African businesses encouraged to redefine themselves on the global stage

13 May 2024

African businesses encouraged to redefine themselves on the global stage

Durban - The Deputy Minister of Tourism, Fish Mahlalela, says it is up to the African continent to be bold about what it can offer the world.

Mahlalela was the keynote speaker at the Business Opportunity Networking Day (BONDay) of Africa’s Travel Indaba 2024 (ATI), which sets the scene for the ATI that will start tomorrow until Thursday at the Inkosi Albert Luthuli Convention Centre (ICC) in Durban.

“It is up to us as Africans to open the world’s eyes to what we have to offer as a continent and take charge of the narrative because only when we are proactive, will we control our destiny,” he said.

ATI showcases a wide variety of Africa’s best tourism products, and attracts African exhibitors, international and local buyers and media from across the world.

He said: “There is no opportune time to do that than at Africa’s Travel Indaba, which takes place during May, which significantly, is also Africa Month. Today, we gather not merely as representatives of businesses, but as catalysts of change, and architects of a future defined by co-operation and collective success.”

Mahlalela added that transformation is important, especially in the South African economy for tourism to thrive. “Transformation becomes a necessity in South Africa because there is inequality and poverty,” says Mahlalela.

Mahlalela added that although there are challenges,  there is some headway being made as small businesses are being developed and tourists encouraged to visit the township businesses.

Deputy Minister Mahlalela’s address was followed by a  panel discussion of leading entrepreneurs. South Africa remains the gateway to the continent.

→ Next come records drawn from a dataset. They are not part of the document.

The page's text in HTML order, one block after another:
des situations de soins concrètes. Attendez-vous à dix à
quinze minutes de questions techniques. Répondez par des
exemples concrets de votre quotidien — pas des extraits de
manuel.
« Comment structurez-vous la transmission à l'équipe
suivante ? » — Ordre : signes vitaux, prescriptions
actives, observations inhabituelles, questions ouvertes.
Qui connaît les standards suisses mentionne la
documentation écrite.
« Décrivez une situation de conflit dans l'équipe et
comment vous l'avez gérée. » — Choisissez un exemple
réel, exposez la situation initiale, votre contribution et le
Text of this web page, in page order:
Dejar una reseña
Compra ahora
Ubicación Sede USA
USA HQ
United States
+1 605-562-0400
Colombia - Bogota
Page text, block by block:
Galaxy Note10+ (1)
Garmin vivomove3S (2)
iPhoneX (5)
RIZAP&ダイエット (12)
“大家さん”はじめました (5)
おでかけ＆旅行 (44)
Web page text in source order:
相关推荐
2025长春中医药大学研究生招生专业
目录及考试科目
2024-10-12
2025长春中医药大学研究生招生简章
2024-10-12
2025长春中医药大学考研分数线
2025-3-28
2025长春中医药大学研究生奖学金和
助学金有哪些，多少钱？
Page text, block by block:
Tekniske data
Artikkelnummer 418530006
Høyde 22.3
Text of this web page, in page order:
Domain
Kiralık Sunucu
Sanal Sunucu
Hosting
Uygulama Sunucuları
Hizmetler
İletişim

The CEO of Motsamayi Tourism Group, Jerry Mabena, said the Motsamayi Tourism Group prides itself in building iconic destinations such as the Kruger Shalati - The train on the Bridge and the Nelson Mandela house, where he stayed from 1992 to 1998 in Gauteng, which has been converted into a hotel.

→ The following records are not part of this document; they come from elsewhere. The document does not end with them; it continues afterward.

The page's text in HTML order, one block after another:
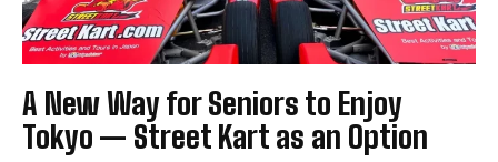
A New Way for Seniors to Enjoy
Tokyo — Street Kart as an Option
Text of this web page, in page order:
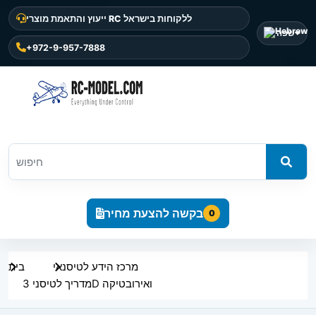
ייעוץ והתאמת מוצרי RC ללקוחות בישראל
+972-9-957-7888
שפה
בקשה להצעת מחיר 0
בית
מרכז הידע לטיסנאי
מדריך לטיסני 3D ואירובטיקה
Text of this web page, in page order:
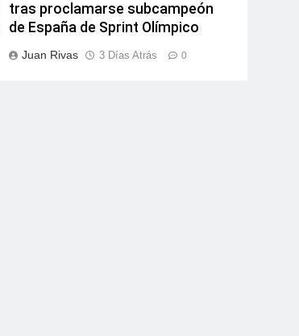
tras proclamarse subcampeón
de España de Sprint Olímpico
Juan Rivas 3 Días Atrás 0
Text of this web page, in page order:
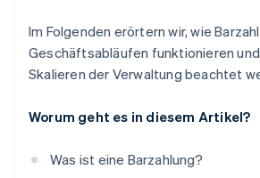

“We’ve just a finished a camp in Dinokeng, outside of Johannesburg, which is a pop-up hotel. We put it up for four nights and after that we pull it down,” he said.

 South African Tourism CEO, Nombulelo Guliwe, said tourism is a catalyst for job creation and it is important for everyone in the ecosystem to be aware of the role they  play.

She was one of the panellists in a discussion titled Stimulating Local Economies Through The Tourism Value Chain.

“Platforms like Africa’s Travel Indaba and other  South African Tourism-owned trade shows as well as those we participate in are important for creating an enabling environment for people in the sector to have access to information,” said Guliwe.

Panelist Zinhle Mqadi, the CEO of Max’s Lifestyle, the uMlazi township shisanyama-turned upmarket eatery, said they now work with other service providers in the township and the city  to curate a full experience of township tourism beyond visiting a shisanyama. 

South African property developers have some note to share with their continental counterparts. Brian Mpono, the CEO of Oceans Mhlanga Development, says other African countries have approached them to assist in building infrastructure similar to the Oceans Mall in uMhlanga.

At the Future of Travel Through the Eyes of the Youth, three young travellers shared how they have converted their hobby of travelling into thriving businesses while also visiting the lengths and breadths of the continent. 

Acacia Denison and Michael Monk, of Yeti the Van, have been to more than 100 campsites throughout South Africa travelling in their self-converted van, which also doubles up as their home. 

Monk said they generate income through brand placement. “We offer brands diversity because we are at a new location all the time. We also cover establishments. They pay for us to travel. We put ideas into their heads when we pitch because they might not be thinking about their brands that way,” he said.

Denison and Monk, who are also a couple, have been travelling off-road for the past three years. 

Katchie Nzama, a solo traveller, has been to 35 African countries. Her adventure began when she felt stifled by the corporate industry. She packed up to start a Cape to Cairo journey. Ten years later, she has not looked back. 

“The travelling community is huge and people are always excited to meet someone from South Africa. When I arrive in a country, I go to the South African embassy and get emergency contact details and let them know that I am travelling solo. I am a digital content creator and a travel writer,” said Nzama.

In a discussion titled Airlift Advancements in Africa, Hamish Erskine, the CEO of Dube TradePort, reflected on their 14-year journey since inception in 2006.

He stressed the importance of prioritising cargo transport to sustain operational growth. “Cargo remains the lifeblood of our operations, driving our focus and innovations,” he said.

Mpumi Mpofu, the CEO of Airports Company South Africa, echoed Erskine's sentiments, underlining the significance of intra-African tourism. “Without robust travel networks within the continent, the potential for growth remains stunted,” she remarked.

She provided insights into the company’s resilience post-2019, citing impressive figures of 54 million passengers traversing their global airport network.

She lauded the role of airports such OR Tambo International and King Shaka International in facilitating this growth.